## [ASSIGNMENT]
Retype all of the data word for word, without pictures.

(Data entries)
※ ※ ※
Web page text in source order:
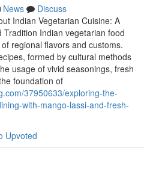
News
Discuss
Indian Vegetarian Cuisine: A
Indian vegetarian food
regional flavors and customs.
formed by cultural methods
usage of vivid seasonings, fresh
foundation of
37950633/exploring-the-
with-mango-lassi-and-fresh-
Upvoted
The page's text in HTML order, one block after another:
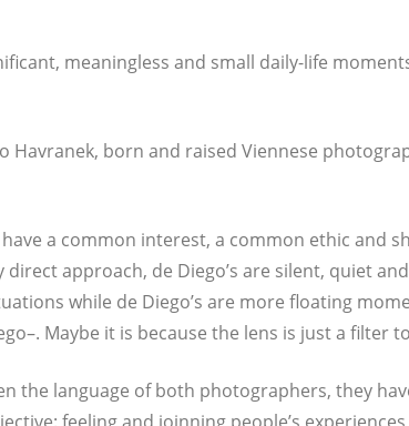
mea­ningless and small dai­ly-life
Hav­r­anek, born and rai­sed Vien­nese
a com­mon inte­rest, a com­mon ethic and
approach, de Diego’s are silent, quiet
while de Diego’s are more floa­ting
May­be it is becau­se the lens is just a fil­ter
the lan­guage of both pho­to­graph­ers, they
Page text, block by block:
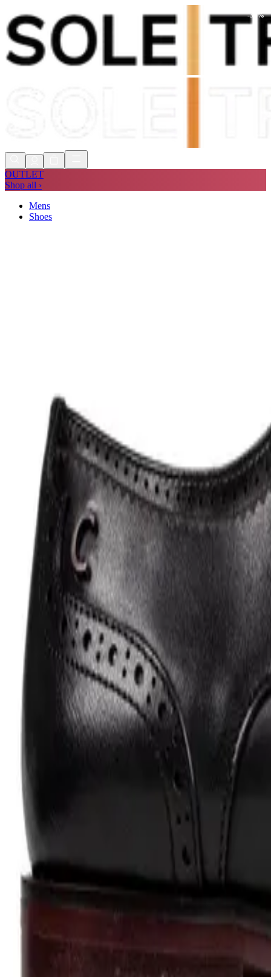
Shop Now, Pay withKlarna
FREE
OUTLET
Shop all ›
Mens
Shoes
-30 %
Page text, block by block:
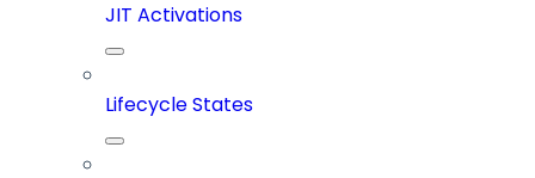
JIT Activations
Lifecycle States
※ ※ ※
## [REPLY TO THE EXERCISE]
Web page text in source order:
News
Discuss
Indian Vegetarian Cuisine: A
Indian vegetarian food
regional flavors and customs.
formed by cultural methods
usage of vivid seasonings, fresh
foundation of
37950633/exploring-the-
with-mango-lassi-and-fresh-
Upvoted
The page's text in HTML order, one block after another:
mea­ningless and small dai­ly-life
Hav­r­anek, born and rai­sed Vien­nese
a com­mon inte­rest, a com­mon ethic and
approach, de Diego’s are silent, quiet
while de Diego’s are more floa­ting
May­be it is becau­se the lens is just a fil­ter
the lan­guage of both pho­to­graph­ers, they
Page text, block by block:
Shop Now, Pay withKlarna
FREE
OUTLET
Shop all ›
Mens
Shoes
-30 %
Page text, block by block:
JIT Activations
Lifecycle States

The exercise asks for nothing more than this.